Au terme de plusieurs mois de travail avec l’ARC et Ozone (bureau de pilotage), l'Anah et Plaine Commune (le maître d'ouvrage), les copropriétaires (68 propriétai­res occupants et 29 propriétaires bailleurs) ont voté en assemblée générale des travaux éta­lés dans le temps. Au programme : une impor­tante réhabilitation énergétique. Avant de décider de la nature des travaux, un diagnostic thermique du bâtiment a été réalisé.

Il a révélé des déperditions thermiques importantes, un chauffage au fioul inapproprié et trop onéreux et, enfin, une chaudière vétuste. "Lors du lan­cement de cette opération, le volet dévelop­pement durable n'était pas la priorité. Mais les temps ont changé et nous avons réussi à l'in­tégrer en cours de route.

 Les résultats illus­trent la bonne synergie entre les opérateurs locaux", soulignent Richard Fraszczak, respon­sable du Pôle interventions en habitat privé à la DDE du 93 et Bruno DHONT, directeur de l’ARC.

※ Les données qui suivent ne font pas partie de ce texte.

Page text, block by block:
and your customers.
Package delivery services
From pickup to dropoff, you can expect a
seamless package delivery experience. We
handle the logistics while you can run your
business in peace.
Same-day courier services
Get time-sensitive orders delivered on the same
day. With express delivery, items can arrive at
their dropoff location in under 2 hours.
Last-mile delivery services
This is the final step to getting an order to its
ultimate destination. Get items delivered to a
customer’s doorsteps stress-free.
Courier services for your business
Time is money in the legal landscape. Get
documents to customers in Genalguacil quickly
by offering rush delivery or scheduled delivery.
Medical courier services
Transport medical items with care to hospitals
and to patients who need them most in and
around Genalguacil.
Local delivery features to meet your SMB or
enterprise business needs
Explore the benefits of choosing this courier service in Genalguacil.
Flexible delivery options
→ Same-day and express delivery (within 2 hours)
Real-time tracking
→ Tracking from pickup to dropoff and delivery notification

Pas de revente pour cause de travaux.

­ La facture de la première tranche s'élève à 1,3 million d'euros. Elle est financée à 80% par des aides publiques : Anah (40 %). Plaine Commune et le Conseil Général du 93 (27 %) et la région Île-de-France (13 %). Le solde est réglé par les copropriétaires.

Tous les habitants se sont endettés à hauteur de leurs possibilités financières. Malgré des revenus modestes, aucun n'a été obligé de revendre son appartement pour éviter ces dépenses. Grâce aux gains finan­ciers générés par le seul changement d'éner­gie (du fioul au gaz naturel), les habitants sont en mesure d'autofinancer le change­ment de leur chaudière.

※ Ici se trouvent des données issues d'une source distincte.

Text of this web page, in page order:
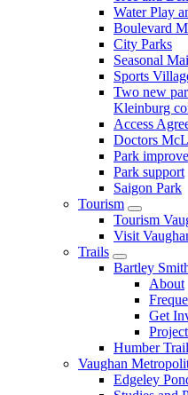
Water Play
Boulevard
City Parks
Seasonal
Sports
Two new
Kleinburg
Access
Doctors
Park
Park support
Saigon Park
Tourism
Tourism
Visit
Trails
Bartley
About
Get
Humber Trail
Vaughan
Edgeley
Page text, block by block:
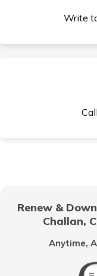
Write
Renew &
Challan,
Anytime,
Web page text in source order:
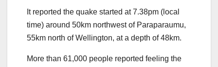
It reported the quake started at 7.38pm (local
time) around 50km northwest of Paraparaumu,
55km north of Wellington, at a depth of 48km.
More than 61,000 people reported feeling the
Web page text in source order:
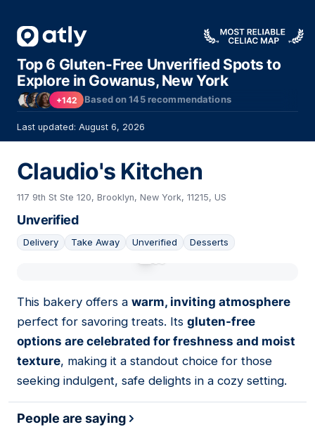
Top 6 Gluten-Free Unverified Spots to
Explore in Gowanus, New York
+142 Based on145recommendations
Last updated: August 6, 2026
Claudio's Kitchen
117 9th St Ste 120, Brooklyn, New York, 11215, US
Unverified
Delivery Take Away Unverified Desserts
This bakery offers a warm, inviting atmosphere
perfect for savoring treats. Its gluten-free
options are celebrated for freshness and moist
texture, making it a standout choice for those
seeking indulgent, safe delights in a cozy setting.
People are saying
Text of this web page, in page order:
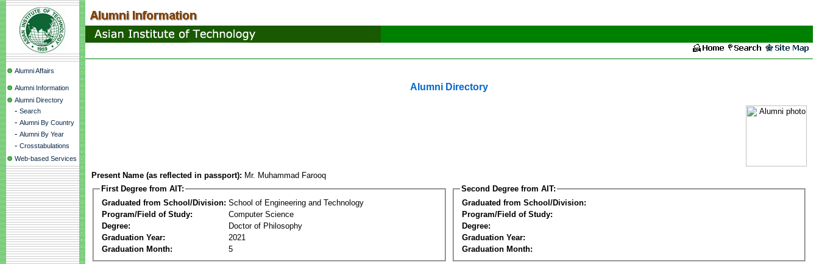
Alumni Affairs
Alumni Information
Alumni Directory
- Search
- Alumni By Country
- Alumni By Year
- Crosstabulations
Web-based Services
Alumni Directory
Present Name (as reflected in passport): Mr. Muhammad Farooq
First Degree from AIT:
Graduated from School/Division: School of Engineering and Technology
Program/Field of Study:
Computer Science
Degree:
Doctor of Philosophy
Graduation Year:
2021
Graduation Month:
5
Second Degree from AIT:
Graduated from School/Division:
Program/Field of Study:
Degree:
Graduation Year:
Graduation Month:
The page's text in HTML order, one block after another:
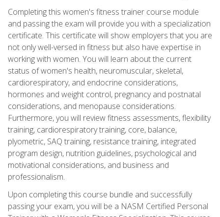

Les travaux d'Épinay 11 ont ainsi débuté par la réfection et l'étanchéité des toitures-terrasses et le ravalement complet des faça­des (première tranche). Ils se poursuivront par une isolation thermique des murs exté­rieurs, le remplacement de toutes les fenê­tres, le changement de la chaudière et des ascenseurs (deuxième tranche). Le coût de la rénovation thermique représente ainsi 80 % de la note totale. Résultats attendus : l'éti­quette énergie va passer de E à C et celle des émissions de gaz à effet de serre (GES) va grimper de F à D. Quant au changement de com­bustible (passage du fioul au gaz naturel), il va, selon le bureau d'études thermiques ECIC, géné­rer une économie d'éner­gie de 44 % par an ! ».